Task requirements: Could you copy exactly the lines from the one containing "Text of this" through the last line of the records below, leaving out any pictures?

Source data
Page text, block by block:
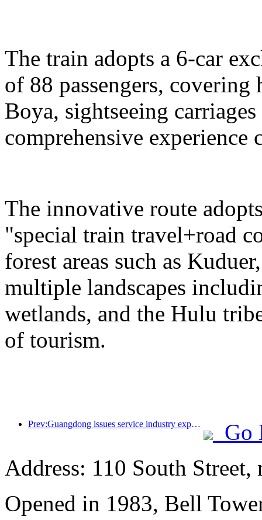
The train adopts a 6-car
of 88 passengers, covering
Boya, sightseeing
comprehensive experience
The innovative route
"special train travel+road
forest areas such as
multiple landscapes
wetlands, and the Hulu
of tourism.
Prev:Guangdong issues service industry expansion plan to create a world-class tourist destination in the Greater Bay Area
Go
Address: 110 South
Opened in 1983, Bell
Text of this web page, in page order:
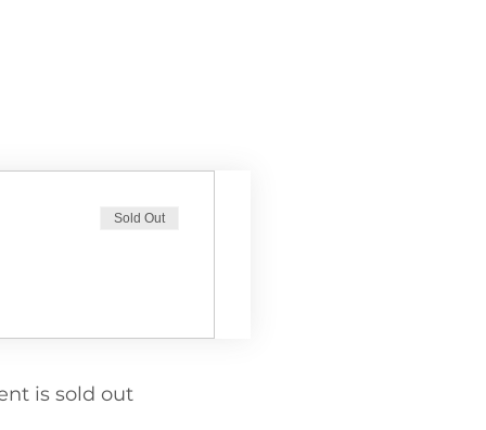
Sold Out
is sold out
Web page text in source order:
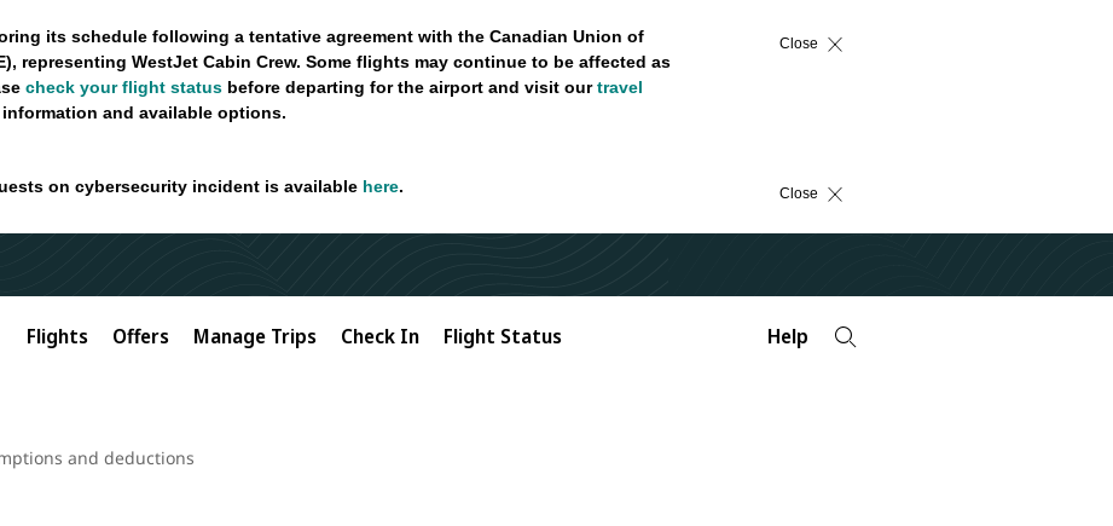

Task response:
Text of this web page, in page order:
Sold Out
is sold out
Web page text in source order:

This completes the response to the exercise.